Robertson, who was one half of the KLRU kids’ show “The Biscuit Brothers,” works with the other Biscuit Brother Jerome Schoolar, as well as Amanda Clifton, Amber Quick and  Joseph Quintana, to create the bluegrass band that furnishes the preshow and show music. The band plays humble, old-fashioned hymns including “I’ll Fly Away,” and “Will the Circle by Unbroken.” The songs set the stage perfectly of a humble farm where an extraordinary pig, Wilbur, is born.

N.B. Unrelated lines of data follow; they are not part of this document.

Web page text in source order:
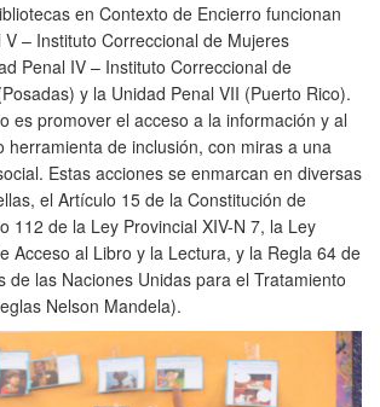
en Contexto de Encierro funcionan
– Instituto Correccional de Mujeres
Penal IV – Instituto Correccional de
y la Unidad Penal VII (Puerto Rico).
es promover el acceso a la información y al
herramienta de inclusión, con miras a una
Estas acciones se enmarcan en diversas
el Artículo 15 de la Constitución de
112 de la Ley Provincial XIV-N 7, la Ley
Acceso al Libro y la Lectura, y la Regla 64 de
de las Naciones Unidas para el Tratamiento
Nelson Mandela).

The musicians in the band do double duty as the Zuckerman family, farmhands and county fair participants as well as the animals on the farm: Sheep, Goose and Gander, and Templeton, the rat. Simple costume changes and movement help the audience quickly switch from seeing human to seeing animal. The actors for Wilbur, the pig, (in Thursday morning’s 10 a.m. show played by Diego Rodriguez) and his human champion, Fern (played in this show by Mariela Denson), also join the band between scenes.

The clear star of this show is Charlotte, played by Sky Candy Aerial & Circus Arts’ Winnie Hsia. For all of the show’s simplicity, Hsia creates wonder in the weaving of the letters into the spider’s web. Each time she weaves, Hsia does one death-defying trick after another while the audience watches each letter be written in an illuminated sign above the metal web. It is magical.

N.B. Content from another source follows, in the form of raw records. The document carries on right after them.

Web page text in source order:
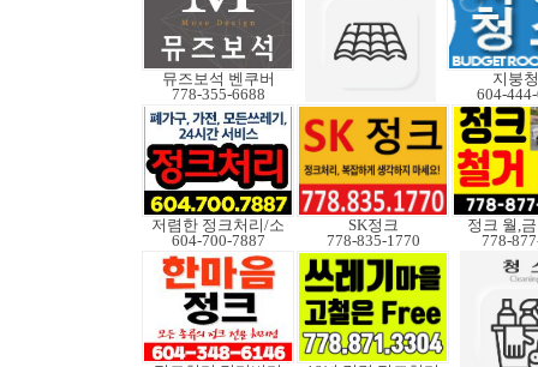
뮤즈보석 벤쿠버
778-355-6688
지붕
604-
저렴한 정크처리/소
604-700-7887
SK정크
778-835-1770
정크 월,
778-

For a show that lets audience see the characters change, these letters are the one secret hidden from the audience that captivated the first-grade students that were in the audience at our viewing.

Bits of physical humor including Wilbur trying to show Charlotte that he is radiant by dancing; Wilbur trying to escape the farmer and farmhand; a cocky, much larger pig at the fair; and the support cast of farm animals, also kept this normally squirmy audience engaged in the hour-long show.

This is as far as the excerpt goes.